12月17日,马歇尔来华。由于美国此时的政策着重于要求国民党实现民主化改革,因此为国民党所不满,而在一定程度上为中共所欢迎。但由于美国的重要地位及其对中国的影响力,国共两党对马歇尔的使命都有所期待,都期待其立场于己有利。蒋介石告诫马歇尔:“中国所以不能统一,乃由中共拥兵割据,仰承苏联鼻息,其同意和谈乃在争取时间,政府必须迅速收复华北,方能促使中共言和。”周恩来则对马歇尔表示:“我们的政策是和罗斯福总统的政策相同的,即用民主的方法解决国内的一切问题。杜鲁门总统的声明是很好的,而且是和罗斯福总统的政策相一致的。我们对其中的主要论点是同意的。”

由于国内外强烈的反战呼吁,美苏两国(特别是美国)的介入,使战后中国的国内外环境发生重要变化;而国共双方在战场的较量互有得失,使双方也都有缓和的需要,以重整部署,准备未来的角力。国民党内主张对共缓和的人士,对于国共紧张局势本有不同意见。张治中在给蒋介石的上书中认为:“盱衡当前局势,似仍宜尽量予以最大之容忍。

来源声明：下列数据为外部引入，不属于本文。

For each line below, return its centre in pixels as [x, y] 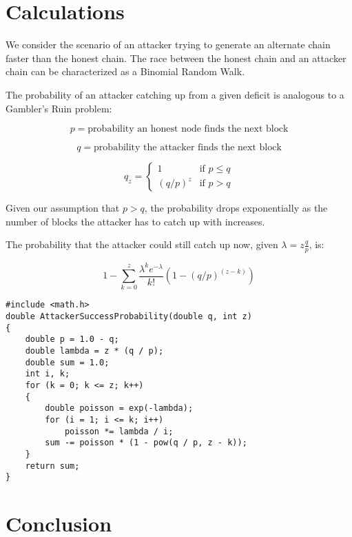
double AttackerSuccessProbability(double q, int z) [129, 317]
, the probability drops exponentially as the [236, 208]
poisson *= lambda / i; [119, 431]
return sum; [52, 466]
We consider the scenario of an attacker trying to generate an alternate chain [168, 44]
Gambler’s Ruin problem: [59, 108]
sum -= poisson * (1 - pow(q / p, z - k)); [146, 443]
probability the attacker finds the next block [188, 148]
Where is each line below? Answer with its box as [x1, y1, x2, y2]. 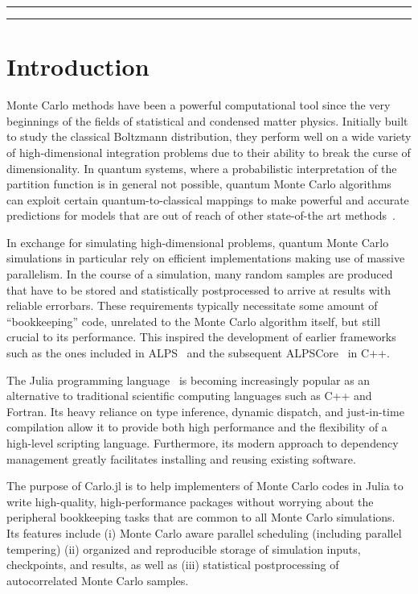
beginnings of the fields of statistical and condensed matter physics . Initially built [6, 112, 408, 129]
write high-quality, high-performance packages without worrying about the [6, 493, 374, 509]
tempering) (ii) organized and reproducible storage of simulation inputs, [6, 540, 361, 557]
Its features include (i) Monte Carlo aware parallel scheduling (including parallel [6, 524, 402, 541]
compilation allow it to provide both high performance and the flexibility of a [6, 419, 387, 435]
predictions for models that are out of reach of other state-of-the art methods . [6, 207, 395, 224]
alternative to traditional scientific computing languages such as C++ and [6, 387, 372, 404]
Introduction [6, 50, 150, 83]
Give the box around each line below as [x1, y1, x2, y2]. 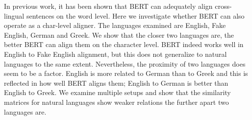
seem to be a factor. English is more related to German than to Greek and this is [4, 68, 248, 78]
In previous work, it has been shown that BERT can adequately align [4, 1, 213, 11]
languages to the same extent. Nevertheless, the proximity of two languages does [4, 58, 246, 69]
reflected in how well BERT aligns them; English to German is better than [4, 77, 228, 88]
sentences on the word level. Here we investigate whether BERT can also [26, 10, 245, 21]
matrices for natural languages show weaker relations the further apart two [4, 96, 229, 107]
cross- [215, 1, 232, 11]
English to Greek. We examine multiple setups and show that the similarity [4, 87, 231, 97]
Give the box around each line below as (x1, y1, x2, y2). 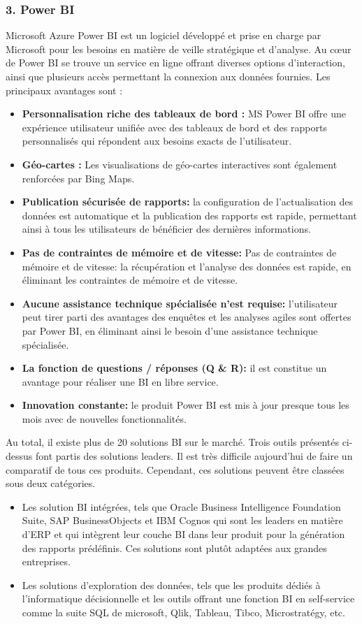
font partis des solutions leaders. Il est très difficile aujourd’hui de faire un (35, 449, 353, 463)
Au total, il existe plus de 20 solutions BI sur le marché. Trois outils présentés (6, 435, 339, 449)
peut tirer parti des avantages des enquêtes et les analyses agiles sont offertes (22, 310, 352, 324)
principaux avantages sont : (6, 82, 123, 97)
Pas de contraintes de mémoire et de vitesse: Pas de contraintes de (22, 245, 337, 259)
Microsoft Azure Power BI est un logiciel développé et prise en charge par (6, 28, 321, 43)
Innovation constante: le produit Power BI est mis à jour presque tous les (22, 398, 349, 412)
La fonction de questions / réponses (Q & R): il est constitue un (22, 361, 327, 375)
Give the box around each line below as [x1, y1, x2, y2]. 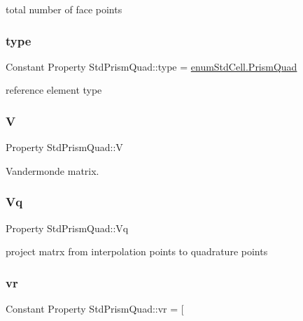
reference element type [6, 83, 102, 97]
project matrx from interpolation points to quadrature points [6, 244, 268, 259]
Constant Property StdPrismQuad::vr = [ [6, 301, 184, 316]
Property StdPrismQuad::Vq [6, 220, 129, 235]
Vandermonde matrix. [6, 163, 99, 178]
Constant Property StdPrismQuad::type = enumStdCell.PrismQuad [6, 59, 297, 73]
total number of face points [6, 2, 122, 16]
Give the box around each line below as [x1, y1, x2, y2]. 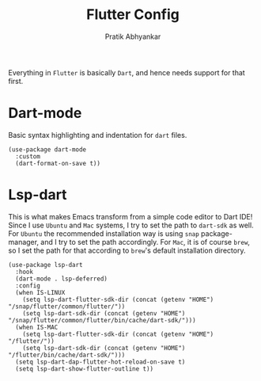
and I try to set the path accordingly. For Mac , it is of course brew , [40, 237, 251, 246]
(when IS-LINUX [15, 288, 66, 296]
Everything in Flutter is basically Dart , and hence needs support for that [8, 67, 245, 77]
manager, [8, 237, 40, 246]
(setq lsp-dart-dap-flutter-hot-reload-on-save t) [15, 358, 186, 366]
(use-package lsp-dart [8, 261, 83, 269]
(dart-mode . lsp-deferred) [15, 275, 108, 283]
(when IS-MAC [15, 323, 59, 331]
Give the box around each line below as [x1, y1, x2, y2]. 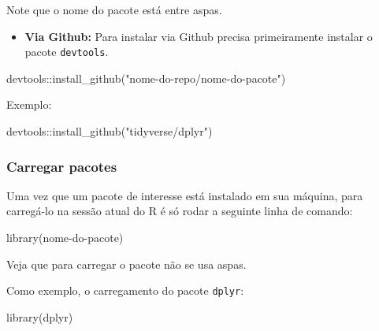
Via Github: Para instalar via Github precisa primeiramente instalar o [24, 28, 373, 44]
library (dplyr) [6, 308, 73, 325]
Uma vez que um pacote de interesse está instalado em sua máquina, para [6, 187, 363, 203]
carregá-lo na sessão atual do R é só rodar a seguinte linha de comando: [6, 203, 353, 219]
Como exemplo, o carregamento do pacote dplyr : [6, 282, 244, 299]
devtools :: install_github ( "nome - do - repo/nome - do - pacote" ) [6, 69, 286, 86]
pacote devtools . [24, 43, 109, 60]
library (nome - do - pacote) [6, 229, 124, 246]
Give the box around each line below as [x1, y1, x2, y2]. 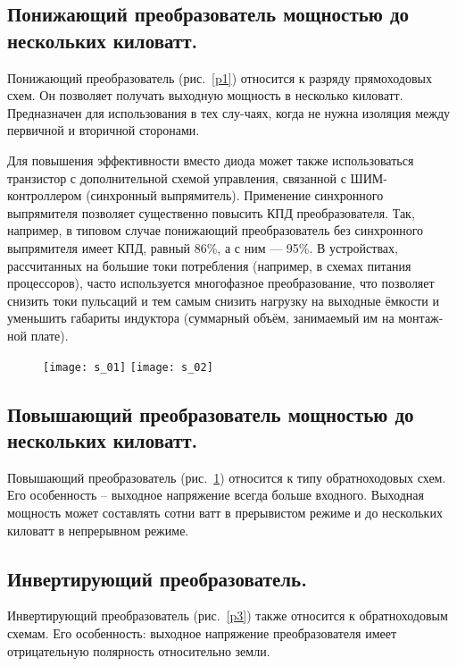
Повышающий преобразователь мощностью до [7, 400, 414, 427]
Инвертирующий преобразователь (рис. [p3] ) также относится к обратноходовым [7, 606, 448, 625]
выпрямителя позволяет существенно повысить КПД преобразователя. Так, [7, 203, 415, 222]
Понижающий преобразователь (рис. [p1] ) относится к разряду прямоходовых [7, 68, 432, 87]
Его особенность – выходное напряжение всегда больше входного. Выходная [7, 485, 424, 504]
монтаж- [398, 308, 444, 327]
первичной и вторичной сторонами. [7, 121, 200, 139]
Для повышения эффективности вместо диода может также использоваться [7, 150, 414, 169]
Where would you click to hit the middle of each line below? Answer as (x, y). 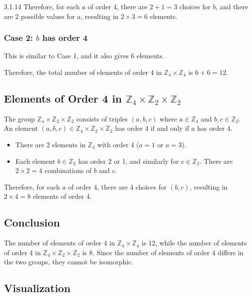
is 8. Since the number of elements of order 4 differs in (163, 252)
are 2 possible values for (40, 16)
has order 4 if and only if (152, 128)
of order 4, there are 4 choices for (118, 186)
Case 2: (18, 38)
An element (21, 128)
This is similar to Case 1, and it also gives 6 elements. (84, 56)
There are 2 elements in (50, 144)
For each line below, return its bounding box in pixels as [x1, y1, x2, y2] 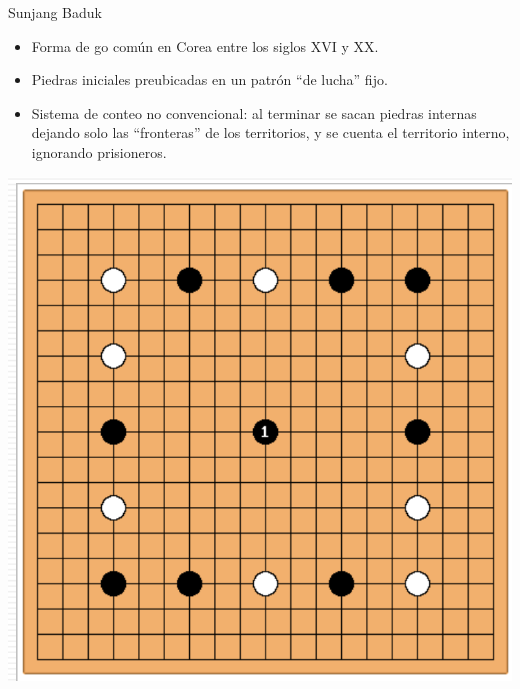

倘问题能适时解决,固所愿望,否则亦不妨暂为等待,以俟时间之转移,不宜遽行变更方针,采取其他解决方针。”“决不能轻率从事,作孤注之一掷。”王世杰和张群也认为:“内战一发,势将不可遏止,中共或可借此机会,借苏联为暗援,夺占热察绥甚或东北三省,而自成一国。”他们的意见自不能不为蒋介石所考虑。马歇尔来华恰为国共双方的缓和提供了外部推动力,停战的条件趋于成熟。经过国民党高层的讨论,蒋介石决定:“对共方针,若准其成立地方政权,不如准其参加中央政府。只要共军受编与恢复交通,则其政治上之要求,决尽量容纳也。”而中共的目的亦为促和,因为“问题的解决系于美苏的关系和力量的对比”;“反内战求和平,是目前最得人心的口号”。国共谈判由此再度恢复。